Vila Nova is a civil parish in the municipality of Praia da Vitória on the island of Terceira in the Portuguese Azores. The population in 2011 was 1,678, in an area of 8.14 km². It contains the localities Alminhas, Canada da Bezerra, Canada da Estaca, Canada do Boqueiro, Faias, Nossa Senhora da Ajuda, Ribeira de Agualva and Vila Nova.

==History==

In its early settlement, the area of Vila Nova was known for its abundance of water; in 1891 there were 14 water fountains supplying potable water to the community.

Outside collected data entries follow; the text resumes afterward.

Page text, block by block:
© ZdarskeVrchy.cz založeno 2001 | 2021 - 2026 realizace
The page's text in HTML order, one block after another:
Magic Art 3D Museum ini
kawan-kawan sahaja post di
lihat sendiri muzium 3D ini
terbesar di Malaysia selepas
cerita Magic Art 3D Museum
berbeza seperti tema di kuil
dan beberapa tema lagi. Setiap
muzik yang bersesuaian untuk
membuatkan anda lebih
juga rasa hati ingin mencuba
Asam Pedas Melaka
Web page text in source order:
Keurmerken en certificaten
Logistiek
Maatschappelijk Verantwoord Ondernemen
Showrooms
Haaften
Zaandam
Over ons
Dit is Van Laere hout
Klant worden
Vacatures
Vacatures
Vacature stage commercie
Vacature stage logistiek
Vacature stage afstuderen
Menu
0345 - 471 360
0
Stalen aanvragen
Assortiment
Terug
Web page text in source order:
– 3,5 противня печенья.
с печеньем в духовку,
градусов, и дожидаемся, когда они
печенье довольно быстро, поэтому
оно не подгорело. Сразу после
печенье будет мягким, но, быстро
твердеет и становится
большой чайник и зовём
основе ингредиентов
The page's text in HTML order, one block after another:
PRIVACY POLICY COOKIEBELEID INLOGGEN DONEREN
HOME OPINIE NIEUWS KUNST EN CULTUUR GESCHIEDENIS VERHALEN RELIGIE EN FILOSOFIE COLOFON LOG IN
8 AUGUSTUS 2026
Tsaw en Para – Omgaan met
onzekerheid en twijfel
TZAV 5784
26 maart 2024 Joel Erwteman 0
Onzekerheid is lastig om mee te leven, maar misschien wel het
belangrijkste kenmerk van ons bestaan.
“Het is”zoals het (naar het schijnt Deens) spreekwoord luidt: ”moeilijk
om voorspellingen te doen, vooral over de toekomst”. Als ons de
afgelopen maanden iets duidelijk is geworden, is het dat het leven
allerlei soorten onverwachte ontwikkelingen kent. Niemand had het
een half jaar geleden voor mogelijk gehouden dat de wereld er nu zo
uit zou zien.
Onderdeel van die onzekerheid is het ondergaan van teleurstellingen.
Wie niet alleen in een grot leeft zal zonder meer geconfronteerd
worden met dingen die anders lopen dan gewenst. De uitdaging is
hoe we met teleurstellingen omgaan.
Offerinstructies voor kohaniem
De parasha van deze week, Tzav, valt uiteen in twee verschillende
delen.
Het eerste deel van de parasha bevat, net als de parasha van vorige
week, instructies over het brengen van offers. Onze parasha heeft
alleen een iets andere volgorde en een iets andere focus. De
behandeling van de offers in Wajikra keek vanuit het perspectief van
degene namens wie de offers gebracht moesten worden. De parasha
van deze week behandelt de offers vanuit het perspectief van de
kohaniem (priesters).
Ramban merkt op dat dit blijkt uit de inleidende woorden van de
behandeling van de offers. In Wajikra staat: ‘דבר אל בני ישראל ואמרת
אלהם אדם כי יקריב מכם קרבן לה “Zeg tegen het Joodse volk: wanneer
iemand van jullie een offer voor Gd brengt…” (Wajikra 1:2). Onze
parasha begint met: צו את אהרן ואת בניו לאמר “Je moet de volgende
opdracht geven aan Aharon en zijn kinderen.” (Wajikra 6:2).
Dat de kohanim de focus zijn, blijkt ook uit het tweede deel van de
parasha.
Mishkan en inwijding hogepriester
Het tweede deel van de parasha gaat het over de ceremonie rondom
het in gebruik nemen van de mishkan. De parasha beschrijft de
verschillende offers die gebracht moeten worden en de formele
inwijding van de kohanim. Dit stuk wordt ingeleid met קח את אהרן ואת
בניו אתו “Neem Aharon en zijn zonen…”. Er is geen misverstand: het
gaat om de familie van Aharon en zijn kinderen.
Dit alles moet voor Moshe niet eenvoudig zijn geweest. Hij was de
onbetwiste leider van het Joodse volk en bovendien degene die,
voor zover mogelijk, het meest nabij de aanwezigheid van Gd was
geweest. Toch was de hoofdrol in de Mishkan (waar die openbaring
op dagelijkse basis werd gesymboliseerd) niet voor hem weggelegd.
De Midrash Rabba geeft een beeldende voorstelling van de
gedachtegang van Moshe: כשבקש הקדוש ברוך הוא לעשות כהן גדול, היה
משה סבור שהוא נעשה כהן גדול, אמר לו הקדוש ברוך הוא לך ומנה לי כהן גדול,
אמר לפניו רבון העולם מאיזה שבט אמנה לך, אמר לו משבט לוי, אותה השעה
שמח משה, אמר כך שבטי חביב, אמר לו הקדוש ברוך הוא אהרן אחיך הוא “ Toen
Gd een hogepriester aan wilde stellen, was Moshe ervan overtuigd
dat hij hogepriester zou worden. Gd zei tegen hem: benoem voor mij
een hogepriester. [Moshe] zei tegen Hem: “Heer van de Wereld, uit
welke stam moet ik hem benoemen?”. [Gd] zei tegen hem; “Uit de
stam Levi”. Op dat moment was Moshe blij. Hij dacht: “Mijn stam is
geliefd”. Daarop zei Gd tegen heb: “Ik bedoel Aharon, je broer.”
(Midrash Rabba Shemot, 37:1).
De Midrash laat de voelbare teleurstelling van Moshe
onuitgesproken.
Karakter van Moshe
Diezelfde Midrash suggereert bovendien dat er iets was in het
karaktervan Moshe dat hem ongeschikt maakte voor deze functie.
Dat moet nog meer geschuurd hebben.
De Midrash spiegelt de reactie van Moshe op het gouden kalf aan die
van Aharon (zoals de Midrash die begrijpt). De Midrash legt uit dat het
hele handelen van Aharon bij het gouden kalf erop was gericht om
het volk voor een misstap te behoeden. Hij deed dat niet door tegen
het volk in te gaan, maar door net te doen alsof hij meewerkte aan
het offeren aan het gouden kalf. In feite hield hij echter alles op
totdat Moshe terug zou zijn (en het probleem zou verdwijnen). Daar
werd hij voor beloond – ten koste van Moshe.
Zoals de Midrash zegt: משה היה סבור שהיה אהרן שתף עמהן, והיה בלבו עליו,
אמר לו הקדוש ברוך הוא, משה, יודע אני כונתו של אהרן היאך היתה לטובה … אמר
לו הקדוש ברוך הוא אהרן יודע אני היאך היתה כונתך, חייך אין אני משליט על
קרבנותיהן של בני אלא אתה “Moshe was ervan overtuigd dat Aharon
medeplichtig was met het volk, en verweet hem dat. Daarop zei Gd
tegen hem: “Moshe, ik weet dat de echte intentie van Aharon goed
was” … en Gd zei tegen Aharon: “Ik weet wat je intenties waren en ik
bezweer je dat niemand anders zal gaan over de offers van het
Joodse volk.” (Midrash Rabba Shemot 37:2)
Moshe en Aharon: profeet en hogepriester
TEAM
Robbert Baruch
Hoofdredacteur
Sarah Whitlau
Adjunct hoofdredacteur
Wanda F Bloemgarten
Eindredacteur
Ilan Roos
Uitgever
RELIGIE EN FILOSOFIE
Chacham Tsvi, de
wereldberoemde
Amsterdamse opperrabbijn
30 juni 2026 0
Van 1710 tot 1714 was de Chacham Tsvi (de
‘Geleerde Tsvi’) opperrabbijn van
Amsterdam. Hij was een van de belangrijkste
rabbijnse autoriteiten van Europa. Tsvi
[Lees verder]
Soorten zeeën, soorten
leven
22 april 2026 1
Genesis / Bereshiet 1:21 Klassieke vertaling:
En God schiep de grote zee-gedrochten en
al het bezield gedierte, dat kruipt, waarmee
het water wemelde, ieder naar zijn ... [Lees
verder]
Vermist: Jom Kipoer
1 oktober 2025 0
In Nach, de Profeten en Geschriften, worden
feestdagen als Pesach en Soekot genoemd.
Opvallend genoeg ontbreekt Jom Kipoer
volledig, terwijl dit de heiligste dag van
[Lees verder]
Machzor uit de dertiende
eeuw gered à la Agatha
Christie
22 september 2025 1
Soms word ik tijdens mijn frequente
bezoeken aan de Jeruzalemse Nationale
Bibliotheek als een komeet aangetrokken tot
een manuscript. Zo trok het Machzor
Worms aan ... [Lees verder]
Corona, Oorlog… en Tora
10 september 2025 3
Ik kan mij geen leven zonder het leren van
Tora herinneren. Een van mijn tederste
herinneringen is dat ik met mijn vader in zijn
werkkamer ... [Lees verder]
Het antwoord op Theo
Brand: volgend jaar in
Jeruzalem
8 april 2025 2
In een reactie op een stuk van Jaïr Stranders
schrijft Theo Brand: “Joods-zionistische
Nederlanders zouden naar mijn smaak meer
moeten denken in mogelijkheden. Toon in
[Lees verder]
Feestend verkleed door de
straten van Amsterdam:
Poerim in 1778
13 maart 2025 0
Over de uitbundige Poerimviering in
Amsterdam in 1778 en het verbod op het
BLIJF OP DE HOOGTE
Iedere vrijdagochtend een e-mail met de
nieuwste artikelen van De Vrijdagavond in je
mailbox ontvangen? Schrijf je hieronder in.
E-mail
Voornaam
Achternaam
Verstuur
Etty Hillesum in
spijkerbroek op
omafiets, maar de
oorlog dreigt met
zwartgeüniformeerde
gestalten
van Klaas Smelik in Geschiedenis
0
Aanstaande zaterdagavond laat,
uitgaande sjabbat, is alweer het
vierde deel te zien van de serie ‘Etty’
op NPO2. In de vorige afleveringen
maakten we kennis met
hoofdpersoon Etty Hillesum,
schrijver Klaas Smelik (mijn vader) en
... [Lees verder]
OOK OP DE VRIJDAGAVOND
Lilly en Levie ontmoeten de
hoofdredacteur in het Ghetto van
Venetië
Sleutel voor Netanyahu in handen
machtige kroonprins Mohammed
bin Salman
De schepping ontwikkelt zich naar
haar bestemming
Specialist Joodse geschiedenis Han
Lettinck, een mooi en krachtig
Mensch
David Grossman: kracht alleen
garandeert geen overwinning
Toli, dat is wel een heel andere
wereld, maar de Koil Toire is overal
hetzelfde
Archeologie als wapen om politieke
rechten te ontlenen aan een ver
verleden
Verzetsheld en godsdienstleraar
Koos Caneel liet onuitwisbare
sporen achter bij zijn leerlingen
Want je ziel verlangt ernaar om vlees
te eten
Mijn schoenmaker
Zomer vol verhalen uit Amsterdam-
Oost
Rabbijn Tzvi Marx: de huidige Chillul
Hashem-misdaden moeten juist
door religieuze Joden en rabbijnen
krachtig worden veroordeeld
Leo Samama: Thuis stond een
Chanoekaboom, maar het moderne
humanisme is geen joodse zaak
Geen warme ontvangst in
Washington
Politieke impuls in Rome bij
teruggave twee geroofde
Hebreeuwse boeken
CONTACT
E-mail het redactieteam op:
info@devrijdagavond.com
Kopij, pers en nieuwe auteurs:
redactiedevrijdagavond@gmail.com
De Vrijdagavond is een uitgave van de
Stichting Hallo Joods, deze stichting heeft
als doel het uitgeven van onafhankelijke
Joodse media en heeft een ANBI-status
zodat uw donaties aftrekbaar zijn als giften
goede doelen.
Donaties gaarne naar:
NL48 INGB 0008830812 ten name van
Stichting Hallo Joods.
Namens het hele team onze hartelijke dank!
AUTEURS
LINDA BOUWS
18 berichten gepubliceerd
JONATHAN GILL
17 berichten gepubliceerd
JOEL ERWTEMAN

Although primarily a subsistence agriculture community, dominated by the harvesting of cereal crops, the area was also a refuge and settlement for many noble families.

==Geography==
The area is characterized by rocky coastal zone, that includes the bay and beach of Praia das Escaleiras, and a more elevated area that includes prime agricultural lands in Alminhas, Canada do Boqueiro and Canada da Bezerra.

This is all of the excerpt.